Uma dúvida: mientras não é enquanto no português?


----------



## dragona

Vanda said:


> Uma dúvida: mientras não é enquanto no português?


Sí, es así.

Entonces, ¿no puedo interpretar tampoco "então que és" como "mientras eres" o "ahora que *eres*" ("ahora que *sí* eres", pues después *no serás*)?


----------



## Tomby

Vanda said:


> em tão
> então
> Uma dúvida: mientras não é enquanto no português?


Mientras (ES) = Enquanto (PT) 
Exemplo: 
_Mientras tu estudias, yo escucho música_. = Enquanto tu estudas, eu escuto música. 
Boa noite!


----------



## Outsider

dragona said:


> Entonces, ¿no puedo interpretar tampoco "então que és" como "mientras eres" o "ahora que *eres*" ("ahora que *sí* eres", pues después *no serás*)?


No confunda _enquanto_ con _então_.


enquanto: _mientras_
então: _entonces_


----------



## XiaoRoel

imagina, entonces qué eres; no puedes ser sino
lo que has de ser: nada.
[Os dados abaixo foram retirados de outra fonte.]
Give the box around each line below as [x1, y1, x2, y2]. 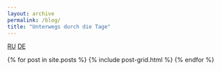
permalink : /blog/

No será menos que eso.

Creo que a tradución desde o pt. non ten dúbida. Outra cousa sería o orixinal (bengalí?, inglés?) do poema que podería dar outras traducións.

Un saúdo:

Xiao Roel


----------



## Outsider

Disiento:



XiaoRoel said:


> imagina, entonces, que eres; no puedes ser sino,
> lo que has de ser: nada. No será menos que eso.


----------



## okporip

Cheguei muito atrasado a esta discussão, que até parece ter se encerrado, mas me deu vontade de deixar minha contribuição.

Na interpretação da passagem, acho que a questão central é tomar o verbo "ser" na acepção de "existir" (lembremos do "cogito ergo sum" latino, comumente vertido ao português como "penso, logo existo"). 

Decorre daí, para mim, a impressão de que o poema não é assim tão bom -ou melhor: a tradução ao português pode ter sido mal feita, incluindo a questão da pontuação. Ou então, sua dose de "metafísica", como apontou dragona, é tão alta que me resulta difícil acompanhar a idéia. 

Porque, no fim das contas, o que se propõe é que a pessoa a quem o texto se dirige (o "tu") imagine-se existente: "imagina [imperativo], então, que és [que tens existência]". Se minha interpretação se sustenta, eu até usaria o subjuntivo: "imagina, então, que sejas/ existas".


----------